## EXERCISE
Nothing outside the range is to be copied. From the entries below, reproduce exactly the lines starting at the one with "#Type Location Code" and ending at the one with "member: cn=Jim,ou=users,dc=example,dc=com (5, 441, 216, 452)", without pictures.

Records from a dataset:
◆ ◆ ◆
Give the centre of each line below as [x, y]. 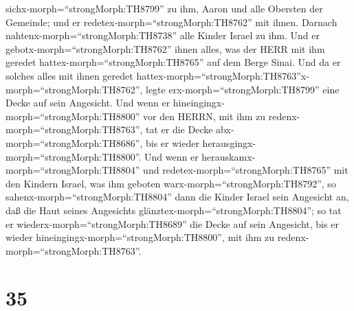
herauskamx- [229, 156]
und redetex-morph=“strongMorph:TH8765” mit [246, 170]
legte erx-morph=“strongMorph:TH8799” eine [243, 89]
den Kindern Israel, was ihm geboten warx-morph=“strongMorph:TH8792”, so [171, 183]
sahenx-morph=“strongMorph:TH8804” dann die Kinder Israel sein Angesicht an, [177, 197]
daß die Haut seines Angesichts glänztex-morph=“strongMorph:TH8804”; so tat [174, 210]
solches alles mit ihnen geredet [69, 75]
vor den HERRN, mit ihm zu [204, 116]
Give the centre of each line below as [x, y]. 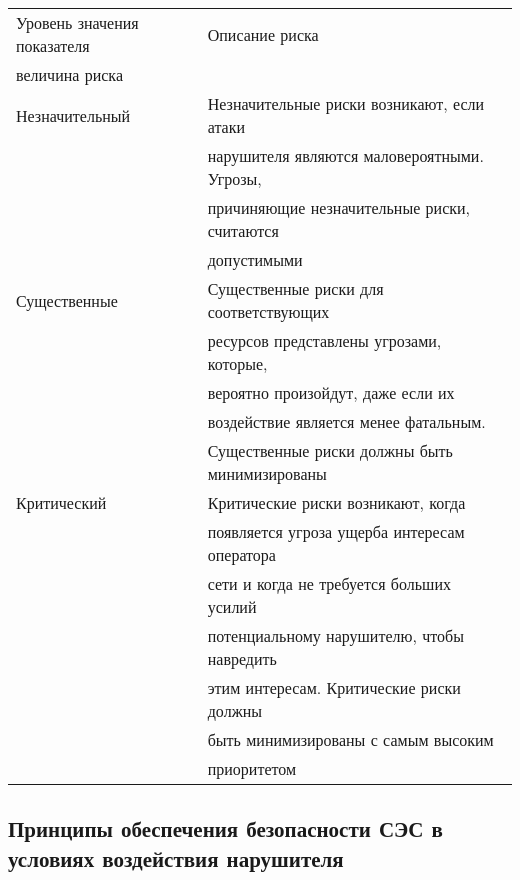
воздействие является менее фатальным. [346, 421]
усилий [232, 606]
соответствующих [268, 311]
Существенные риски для [295, 288]
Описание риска [263, 34]
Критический [61, 502]
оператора [241, 554]
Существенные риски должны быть [330, 450]
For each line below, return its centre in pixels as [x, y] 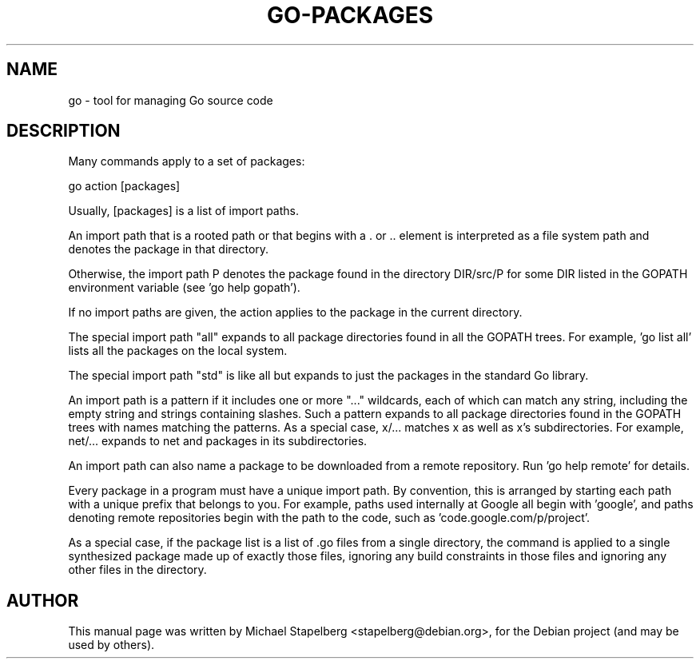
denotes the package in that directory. [169, 249]
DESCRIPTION [64, 131]
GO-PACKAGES [350, 15]
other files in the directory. [137, 570]
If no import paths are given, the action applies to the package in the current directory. [295, 313]
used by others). [111, 645]
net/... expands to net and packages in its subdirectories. [218, 441]
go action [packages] [124, 186]
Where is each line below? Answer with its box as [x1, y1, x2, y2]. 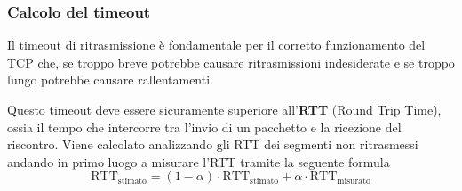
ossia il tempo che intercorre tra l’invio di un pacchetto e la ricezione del [7, 117, 402, 136]
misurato [337, 176, 370, 186]
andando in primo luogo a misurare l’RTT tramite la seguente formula [7, 152, 390, 171]
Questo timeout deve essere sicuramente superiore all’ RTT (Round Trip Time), [7, 100, 442, 118]
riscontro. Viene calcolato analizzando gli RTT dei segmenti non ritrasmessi [7, 135, 418, 154]
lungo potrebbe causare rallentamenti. [7, 70, 213, 89]
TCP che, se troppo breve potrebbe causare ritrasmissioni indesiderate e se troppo [7, 52, 455, 71]
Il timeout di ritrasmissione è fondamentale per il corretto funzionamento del [7, 36, 426, 54]
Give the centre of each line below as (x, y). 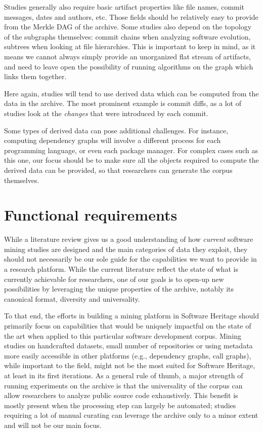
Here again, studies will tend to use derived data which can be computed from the (131, 93)
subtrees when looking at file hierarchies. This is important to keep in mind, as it (130, 46)
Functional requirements (91, 215)
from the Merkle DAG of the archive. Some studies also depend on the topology (128, 27)
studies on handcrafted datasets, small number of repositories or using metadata (128, 346)
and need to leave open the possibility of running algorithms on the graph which (129, 66)
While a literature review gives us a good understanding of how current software (129, 239)
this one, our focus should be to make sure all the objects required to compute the (131, 160)
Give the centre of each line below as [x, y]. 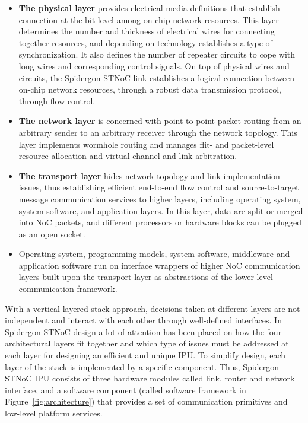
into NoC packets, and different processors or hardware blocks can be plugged [160, 222]
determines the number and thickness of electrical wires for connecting [147, 31]
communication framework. [68, 289]
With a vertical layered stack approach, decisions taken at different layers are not [153, 308]
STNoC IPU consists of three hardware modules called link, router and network [150, 378]
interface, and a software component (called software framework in [126, 389]
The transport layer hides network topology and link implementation [149, 175]
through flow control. [57, 101]
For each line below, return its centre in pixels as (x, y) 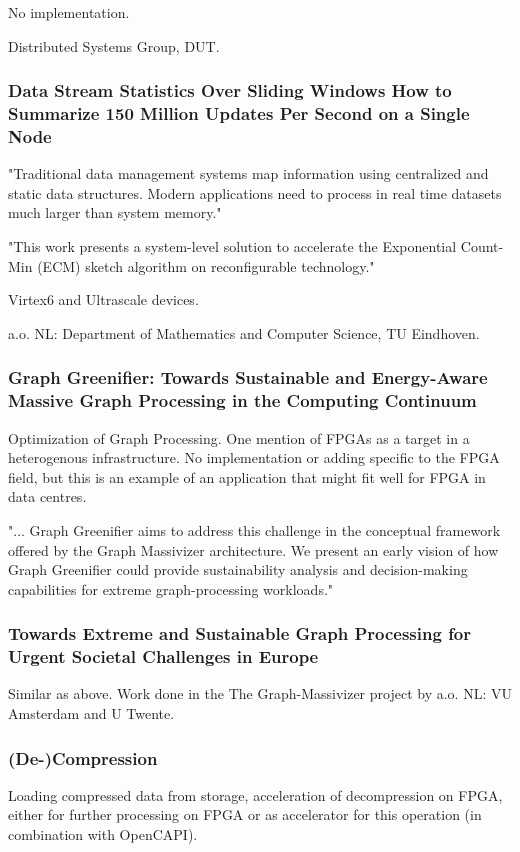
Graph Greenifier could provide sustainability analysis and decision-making (238, 569)
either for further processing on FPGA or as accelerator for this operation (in (245, 814)
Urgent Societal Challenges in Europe (163, 656)
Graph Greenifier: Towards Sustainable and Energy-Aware (248, 377)
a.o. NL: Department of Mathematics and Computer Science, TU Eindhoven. (244, 332)
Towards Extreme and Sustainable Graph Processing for (240, 633)
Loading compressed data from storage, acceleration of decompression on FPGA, (255, 794)
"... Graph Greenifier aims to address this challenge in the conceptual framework (254, 529)
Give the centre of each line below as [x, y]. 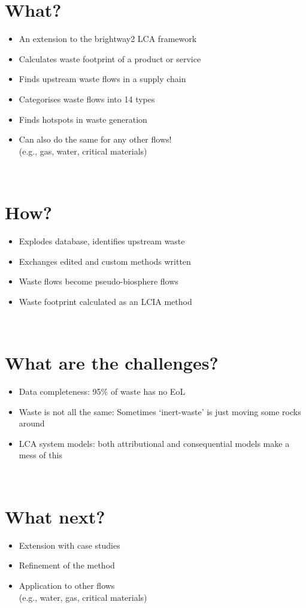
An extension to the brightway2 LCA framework [108, 39]
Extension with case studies [69, 545]
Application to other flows [67, 585]
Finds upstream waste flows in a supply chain [102, 79]
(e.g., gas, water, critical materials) [83, 151]
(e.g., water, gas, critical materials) [83, 597]
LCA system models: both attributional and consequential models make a [154, 443]
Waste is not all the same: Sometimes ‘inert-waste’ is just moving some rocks [160, 411]
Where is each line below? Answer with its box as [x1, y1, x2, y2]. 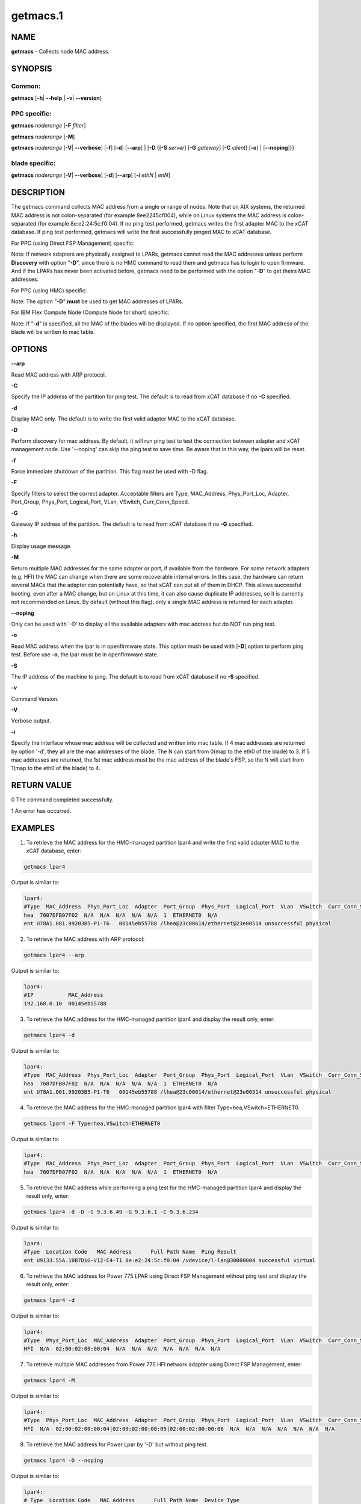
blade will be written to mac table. [11, 328, 95, 336]
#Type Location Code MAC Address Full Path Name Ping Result [23, 1248, 237, 1256]
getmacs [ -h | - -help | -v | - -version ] [11, 94, 102, 102]
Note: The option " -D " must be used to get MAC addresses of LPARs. [11, 298, 184, 305]
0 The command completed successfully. [11, 796, 114, 803]
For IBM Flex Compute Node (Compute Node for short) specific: [11, 309, 170, 316]
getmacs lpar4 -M [23, 1376, 75, 1384]
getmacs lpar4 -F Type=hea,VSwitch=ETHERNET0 [23, 1120, 161, 1127]
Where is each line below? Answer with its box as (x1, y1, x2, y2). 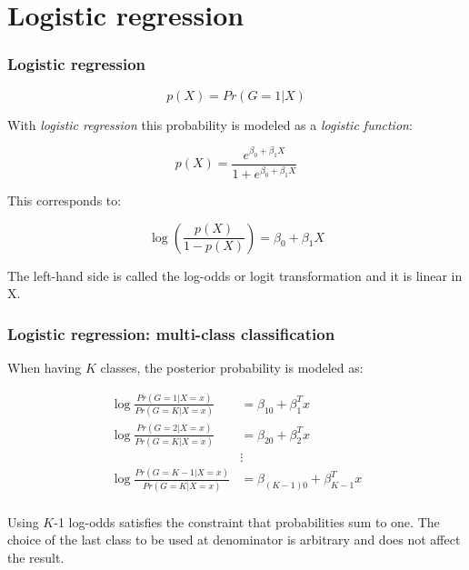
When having (7, 358, 82, 376)
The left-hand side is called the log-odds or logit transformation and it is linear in (7, 265, 463, 285)
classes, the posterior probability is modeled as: (100, 358, 364, 376)
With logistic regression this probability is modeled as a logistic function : (7, 115, 413, 134)
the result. (7, 547, 65, 566)
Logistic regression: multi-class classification (7, 322, 335, 345)
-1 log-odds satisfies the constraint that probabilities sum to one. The (54, 512, 440, 531)
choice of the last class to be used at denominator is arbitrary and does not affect (7, 530, 461, 549)
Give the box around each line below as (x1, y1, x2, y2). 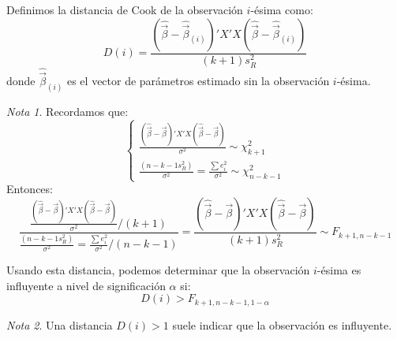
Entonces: (6, 181, 53, 197)
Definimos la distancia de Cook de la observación (6, 2, 243, 17)
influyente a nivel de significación (6, 277, 166, 293)
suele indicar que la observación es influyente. (172, 316, 392, 333)
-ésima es (316, 262, 361, 278)
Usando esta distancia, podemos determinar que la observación (6, 262, 310, 278)
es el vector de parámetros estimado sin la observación (66, 73, 330, 89)
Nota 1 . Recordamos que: (6, 103, 129, 119)
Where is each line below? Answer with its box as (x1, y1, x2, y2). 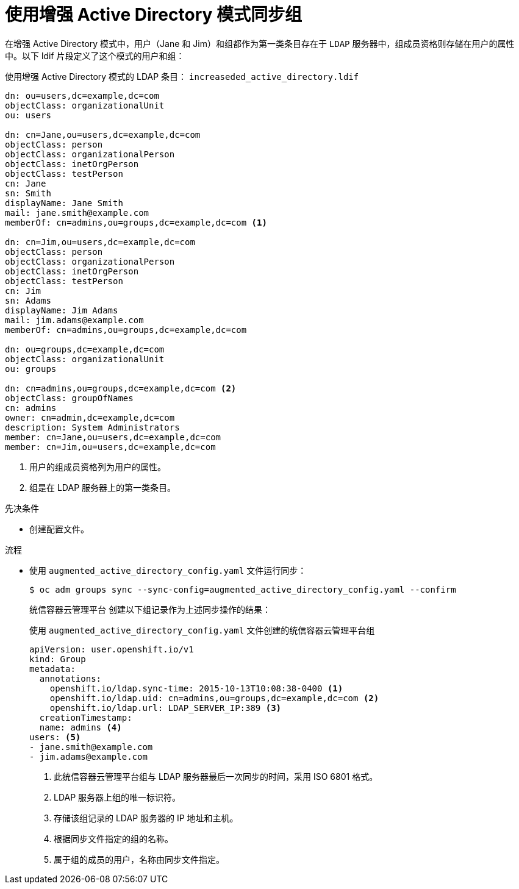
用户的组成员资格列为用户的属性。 (29, 461, 166, 472)
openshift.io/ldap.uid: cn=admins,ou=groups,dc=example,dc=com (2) (49, 693, 379, 703)
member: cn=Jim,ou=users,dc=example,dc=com (5, 441, 216, 452)
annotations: (39, 673, 102, 684)
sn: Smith (5, 188, 51, 198)
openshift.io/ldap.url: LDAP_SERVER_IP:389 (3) (49, 702, 282, 713)
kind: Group (29, 654, 86, 664)
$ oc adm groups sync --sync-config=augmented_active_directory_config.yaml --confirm (29, 584, 456, 594)
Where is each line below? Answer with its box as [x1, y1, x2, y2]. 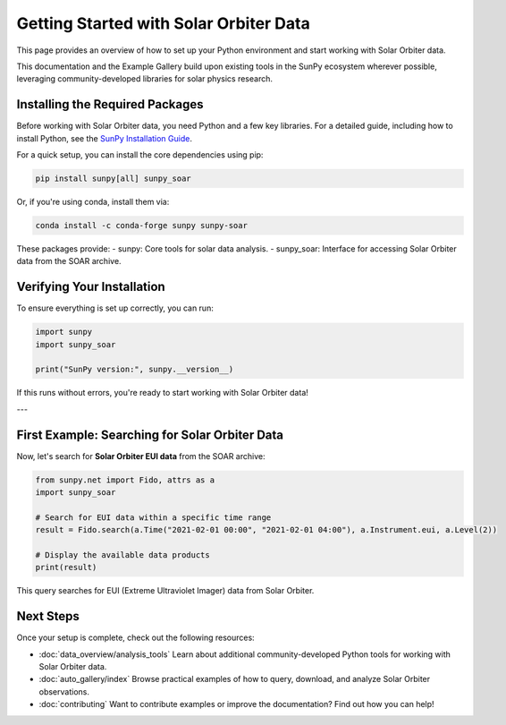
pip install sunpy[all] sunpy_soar [35, 174, 191, 183]
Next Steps [16, 609, 80, 624]
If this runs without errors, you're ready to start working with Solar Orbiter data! [16, 388, 308, 398]
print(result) [35, 562, 97, 573]
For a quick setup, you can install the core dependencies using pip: [16, 149, 264, 160]
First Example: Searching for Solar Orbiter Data [16, 427, 284, 442]
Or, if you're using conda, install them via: [16, 196, 170, 207]
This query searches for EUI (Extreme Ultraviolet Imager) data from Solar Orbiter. [16, 585, 315, 596]
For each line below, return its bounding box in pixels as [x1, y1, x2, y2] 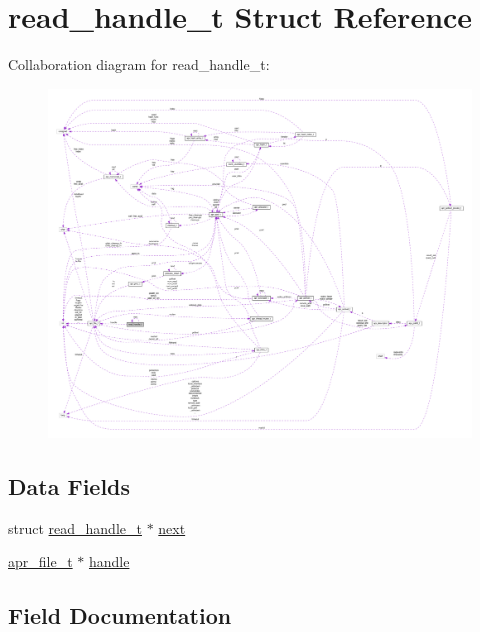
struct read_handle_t [8, 517, 142, 538]
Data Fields [8, 470, 131, 501]
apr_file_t [8, 551, 73, 572]
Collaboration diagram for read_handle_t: [8, 54, 270, 75]
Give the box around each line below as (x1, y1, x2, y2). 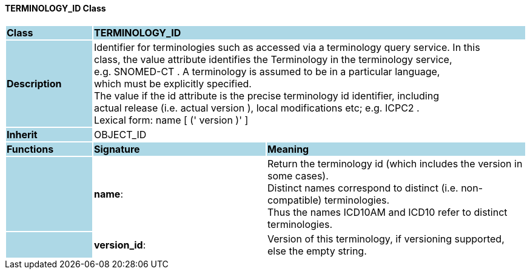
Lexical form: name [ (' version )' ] (93, 113, 249, 126)
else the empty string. (267, 244, 367, 257)
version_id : (93, 238, 146, 251)
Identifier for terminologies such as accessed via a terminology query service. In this (93, 41, 480, 53)
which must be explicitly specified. (93, 77, 252, 90)
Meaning (267, 142, 309, 155)
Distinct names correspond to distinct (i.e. (267, 181, 458, 194)
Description (7, 77, 62, 90)
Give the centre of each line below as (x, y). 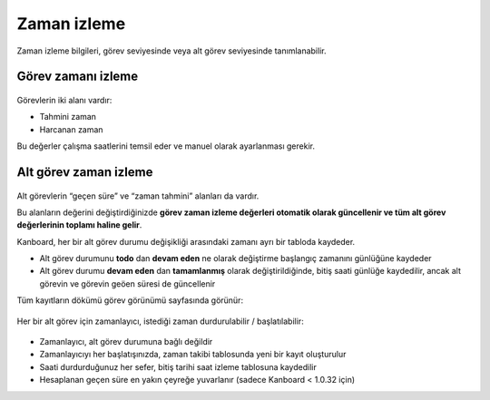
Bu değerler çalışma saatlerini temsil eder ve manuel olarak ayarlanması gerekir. (166, 146)
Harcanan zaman (71, 129)
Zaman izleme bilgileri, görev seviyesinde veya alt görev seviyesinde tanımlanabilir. (171, 51)
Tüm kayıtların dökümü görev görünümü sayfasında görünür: (130, 300)
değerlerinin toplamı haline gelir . (79, 225)
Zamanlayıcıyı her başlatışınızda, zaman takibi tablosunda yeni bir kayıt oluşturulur (193, 355)
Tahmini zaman (68, 117)
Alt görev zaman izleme (85, 172)
◆ ◆ ◆
## RESULT OF THE TASK
#Type Location Code MAC Address Full Path Name Ping Result [23, 1248, 237, 1256]
getmacs [ -h | - -help | -v | - -version ] [11, 94, 102, 102]
Note: The option " -D " must be used to get MAC addresses of LPARs. [11, 298, 184, 305]
0 The command completed successfully. [11, 796, 114, 803]
For IBM Flex Compute Node (Compute Node for short) specific: [11, 309, 170, 316]
getmacs lpar4 -M [23, 1376, 75, 1384]
getmacs lpar4 -F Type=hea,VSwitch=ETHERNET0 [23, 1120, 161, 1127]
Where is each line below? Answer with its box as (x1, y1, x2, y2). 
When having (7, 358, 82, 376)
The left-hand side is called the log-odds or logit transformation and it is linear in (7, 265, 463, 285)
classes, the posterior probability is modeled as: (100, 358, 364, 376)
With logistic regression this probability is modeled as a logistic function : (7, 115, 413, 134)
the result. (7, 547, 65, 566)
Logistic regression: multi-class classification (7, 322, 335, 345)
-1 log-odds satisfies the constraint that probabilities sum to one. The (54, 512, 440, 531)
choice of the last class to be used at denominator is arbitrary and does not affect (7, 530, 461, 549)
Give the box around each line below as (x1, y1, x2, y2). 
Entonces: (6, 181, 53, 197)
Definimos la distancia de Cook de la observación (6, 2, 243, 17)
influyente a nivel de significación (6, 277, 166, 293)
suele indicar que la observación es influyente. (172, 316, 392, 333)
-ésima es (316, 262, 361, 278)
Usando esta distancia, podemos determinar que la observación (6, 262, 310, 278)
es el vector de parámetros estimado sin la observación (66, 73, 330, 89)
Nota 1 . Recordamos que: (6, 103, 129, 119)
Where is each line below? Answer with its box as (x1, y1, x2, y2). 
用户的组成员资格列为用户的属性。 (29, 461, 166, 472)
openshift.io/ldap.uid: cn=admins,ou=groups,dc=example,dc=com (2) (49, 693, 379, 703)
member: cn=Jim,ou=users,dc=example,dc=com (5, 441, 216, 452)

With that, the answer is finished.